Brief |
Your job is to set down the stretch of entries that opens with the line containing "satisfies the liner" and closes with the line containing "O subsídio de". Keep both end lines, copy each exactly, and add nothing.

Start of Extracted information

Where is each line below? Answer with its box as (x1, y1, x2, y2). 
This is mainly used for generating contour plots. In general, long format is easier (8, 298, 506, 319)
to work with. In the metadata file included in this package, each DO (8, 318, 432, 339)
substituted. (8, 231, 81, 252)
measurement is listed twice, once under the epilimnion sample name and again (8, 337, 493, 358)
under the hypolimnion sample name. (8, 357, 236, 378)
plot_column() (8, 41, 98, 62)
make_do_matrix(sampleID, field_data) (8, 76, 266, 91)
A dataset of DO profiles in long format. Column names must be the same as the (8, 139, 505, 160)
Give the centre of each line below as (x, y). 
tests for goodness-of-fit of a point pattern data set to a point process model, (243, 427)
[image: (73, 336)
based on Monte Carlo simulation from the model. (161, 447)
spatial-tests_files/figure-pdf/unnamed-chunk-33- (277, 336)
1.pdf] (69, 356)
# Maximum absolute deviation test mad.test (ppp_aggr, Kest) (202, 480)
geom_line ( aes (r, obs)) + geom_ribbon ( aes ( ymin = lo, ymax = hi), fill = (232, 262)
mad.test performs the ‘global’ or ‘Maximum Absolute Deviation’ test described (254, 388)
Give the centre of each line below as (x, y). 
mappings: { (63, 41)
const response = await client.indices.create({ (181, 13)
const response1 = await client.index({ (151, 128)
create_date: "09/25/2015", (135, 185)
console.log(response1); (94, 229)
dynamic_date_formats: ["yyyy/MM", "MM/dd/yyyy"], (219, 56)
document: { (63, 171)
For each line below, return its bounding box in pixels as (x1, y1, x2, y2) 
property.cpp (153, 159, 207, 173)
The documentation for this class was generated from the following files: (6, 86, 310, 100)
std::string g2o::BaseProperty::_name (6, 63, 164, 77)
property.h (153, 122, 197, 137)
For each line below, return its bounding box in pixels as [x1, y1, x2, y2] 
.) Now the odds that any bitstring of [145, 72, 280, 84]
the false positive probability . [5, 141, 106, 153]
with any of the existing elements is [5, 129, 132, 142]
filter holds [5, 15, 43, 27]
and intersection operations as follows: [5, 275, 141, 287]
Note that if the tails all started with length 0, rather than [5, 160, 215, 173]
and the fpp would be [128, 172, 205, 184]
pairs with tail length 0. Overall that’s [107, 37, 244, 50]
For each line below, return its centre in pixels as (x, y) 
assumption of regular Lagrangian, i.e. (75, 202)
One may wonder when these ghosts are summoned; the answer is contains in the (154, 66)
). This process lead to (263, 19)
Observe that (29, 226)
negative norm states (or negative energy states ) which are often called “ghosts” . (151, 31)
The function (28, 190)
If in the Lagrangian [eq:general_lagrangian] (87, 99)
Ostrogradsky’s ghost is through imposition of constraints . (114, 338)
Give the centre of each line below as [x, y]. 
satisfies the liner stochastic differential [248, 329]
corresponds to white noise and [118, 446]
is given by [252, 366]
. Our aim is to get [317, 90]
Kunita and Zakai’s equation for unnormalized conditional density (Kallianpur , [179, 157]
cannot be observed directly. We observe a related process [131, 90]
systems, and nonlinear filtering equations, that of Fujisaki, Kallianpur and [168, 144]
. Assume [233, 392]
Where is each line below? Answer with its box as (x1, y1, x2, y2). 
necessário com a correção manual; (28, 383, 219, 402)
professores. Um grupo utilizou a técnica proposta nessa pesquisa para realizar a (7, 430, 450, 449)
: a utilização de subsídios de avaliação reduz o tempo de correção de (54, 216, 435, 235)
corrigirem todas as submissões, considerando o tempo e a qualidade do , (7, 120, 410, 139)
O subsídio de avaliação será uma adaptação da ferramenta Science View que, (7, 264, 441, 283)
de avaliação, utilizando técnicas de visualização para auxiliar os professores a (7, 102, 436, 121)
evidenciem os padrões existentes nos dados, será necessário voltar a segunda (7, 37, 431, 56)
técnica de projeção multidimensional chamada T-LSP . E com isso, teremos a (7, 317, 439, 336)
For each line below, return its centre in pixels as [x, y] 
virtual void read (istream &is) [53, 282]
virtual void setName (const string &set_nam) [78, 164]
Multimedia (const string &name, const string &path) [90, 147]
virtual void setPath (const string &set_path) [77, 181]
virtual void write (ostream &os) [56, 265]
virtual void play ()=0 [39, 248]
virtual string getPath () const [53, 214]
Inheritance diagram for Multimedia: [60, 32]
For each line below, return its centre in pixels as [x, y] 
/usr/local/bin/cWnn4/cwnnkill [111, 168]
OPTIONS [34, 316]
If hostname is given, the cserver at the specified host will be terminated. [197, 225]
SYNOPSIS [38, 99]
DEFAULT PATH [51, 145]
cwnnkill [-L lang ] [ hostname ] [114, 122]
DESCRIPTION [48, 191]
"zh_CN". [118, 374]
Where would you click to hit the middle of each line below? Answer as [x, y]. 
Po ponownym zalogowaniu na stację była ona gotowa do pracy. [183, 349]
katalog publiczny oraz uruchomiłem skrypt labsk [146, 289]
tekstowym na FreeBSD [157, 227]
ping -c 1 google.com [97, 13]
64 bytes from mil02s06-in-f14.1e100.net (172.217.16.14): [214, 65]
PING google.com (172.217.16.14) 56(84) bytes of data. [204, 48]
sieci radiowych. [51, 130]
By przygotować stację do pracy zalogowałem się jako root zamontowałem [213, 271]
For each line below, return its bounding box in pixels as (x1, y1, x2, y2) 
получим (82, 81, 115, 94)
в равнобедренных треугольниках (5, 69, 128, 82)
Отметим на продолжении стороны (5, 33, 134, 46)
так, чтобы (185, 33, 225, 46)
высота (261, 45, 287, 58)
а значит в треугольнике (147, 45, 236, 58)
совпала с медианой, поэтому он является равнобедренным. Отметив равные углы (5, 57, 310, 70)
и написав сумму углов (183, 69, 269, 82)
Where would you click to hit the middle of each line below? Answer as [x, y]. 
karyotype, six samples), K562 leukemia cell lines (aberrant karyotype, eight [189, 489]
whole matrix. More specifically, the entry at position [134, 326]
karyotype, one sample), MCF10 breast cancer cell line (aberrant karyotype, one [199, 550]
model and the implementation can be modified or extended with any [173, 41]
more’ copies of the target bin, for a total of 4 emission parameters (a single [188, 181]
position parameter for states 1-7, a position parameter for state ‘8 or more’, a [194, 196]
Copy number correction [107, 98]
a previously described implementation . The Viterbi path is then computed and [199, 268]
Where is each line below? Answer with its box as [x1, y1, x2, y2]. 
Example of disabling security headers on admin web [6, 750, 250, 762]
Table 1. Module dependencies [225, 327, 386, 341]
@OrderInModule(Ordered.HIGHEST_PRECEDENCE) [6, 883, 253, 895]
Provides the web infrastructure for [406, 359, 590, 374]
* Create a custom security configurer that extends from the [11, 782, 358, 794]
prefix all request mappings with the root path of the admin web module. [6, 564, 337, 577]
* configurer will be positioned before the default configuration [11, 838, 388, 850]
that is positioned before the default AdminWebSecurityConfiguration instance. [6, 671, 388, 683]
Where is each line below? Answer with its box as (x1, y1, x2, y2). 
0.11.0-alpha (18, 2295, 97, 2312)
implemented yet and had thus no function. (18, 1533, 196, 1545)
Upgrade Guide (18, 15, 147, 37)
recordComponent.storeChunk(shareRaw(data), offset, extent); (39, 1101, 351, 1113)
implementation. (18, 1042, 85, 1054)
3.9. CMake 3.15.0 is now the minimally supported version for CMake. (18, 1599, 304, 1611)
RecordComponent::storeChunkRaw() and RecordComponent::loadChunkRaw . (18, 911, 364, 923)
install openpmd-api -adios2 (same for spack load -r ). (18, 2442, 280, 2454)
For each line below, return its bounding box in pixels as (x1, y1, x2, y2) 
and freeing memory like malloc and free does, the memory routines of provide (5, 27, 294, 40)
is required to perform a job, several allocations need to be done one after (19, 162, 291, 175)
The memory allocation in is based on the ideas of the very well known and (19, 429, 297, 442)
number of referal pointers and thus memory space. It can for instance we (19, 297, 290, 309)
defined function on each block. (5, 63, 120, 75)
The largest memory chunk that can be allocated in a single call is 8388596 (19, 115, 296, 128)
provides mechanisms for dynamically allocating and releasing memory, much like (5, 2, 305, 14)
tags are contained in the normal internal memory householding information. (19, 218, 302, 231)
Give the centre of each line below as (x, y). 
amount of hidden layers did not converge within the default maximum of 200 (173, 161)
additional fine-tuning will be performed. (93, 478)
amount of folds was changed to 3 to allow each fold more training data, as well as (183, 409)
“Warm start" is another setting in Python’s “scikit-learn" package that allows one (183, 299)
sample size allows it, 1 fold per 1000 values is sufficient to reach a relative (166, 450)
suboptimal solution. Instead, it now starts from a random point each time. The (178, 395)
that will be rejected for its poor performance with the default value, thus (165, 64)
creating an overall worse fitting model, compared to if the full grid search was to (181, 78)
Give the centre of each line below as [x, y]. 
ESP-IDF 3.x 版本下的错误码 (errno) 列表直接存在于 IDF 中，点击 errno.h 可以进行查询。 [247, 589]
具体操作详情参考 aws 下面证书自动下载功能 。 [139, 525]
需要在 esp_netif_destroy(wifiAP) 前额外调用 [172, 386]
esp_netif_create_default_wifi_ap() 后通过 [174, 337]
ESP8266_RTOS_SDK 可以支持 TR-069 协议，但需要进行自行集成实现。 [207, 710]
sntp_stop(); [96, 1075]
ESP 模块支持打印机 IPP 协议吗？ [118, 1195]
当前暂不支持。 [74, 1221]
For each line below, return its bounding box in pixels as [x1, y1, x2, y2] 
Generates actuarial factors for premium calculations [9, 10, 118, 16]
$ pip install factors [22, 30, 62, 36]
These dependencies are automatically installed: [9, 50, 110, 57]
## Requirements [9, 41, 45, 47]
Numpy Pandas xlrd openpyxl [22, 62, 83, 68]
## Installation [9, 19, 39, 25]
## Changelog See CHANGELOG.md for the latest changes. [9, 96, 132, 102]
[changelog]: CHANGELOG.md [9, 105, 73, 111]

End of Extracted information

Answer below |
satisfies the liner stochastic differential [248, 329]
corresponds to white noise and [118, 446]
is given by [252, 366]
. Our aim is to get [317, 90]
Kunita and Zakai’s equation for unnormalized conditional density (Kallianpur , [179, 157]
cannot be observed directly. We observe a related process [131, 90]
systems, and nonlinear filtering equations, that of Fujisaki, Kallianpur and [168, 144]
. Assume [233, 392]
Where is each line below? Answer with its box as (x1, y1, x2, y2). 
necessário com a correção manual; (28, 383, 219, 402)
professores. Um grupo utilizou a técnica proposta nessa pesquisa para realizar a (7, 430, 450, 449)
: a utilização de subsídios de avaliação reduz o tempo de correção de (54, 216, 435, 235)
corrigirem todas as submissões, considerando o tempo e a qualidade do , (7, 120, 410, 139)
O subsídio de avaliação será uma adaptação da ferramenta Science View que, (7, 264, 441, 283)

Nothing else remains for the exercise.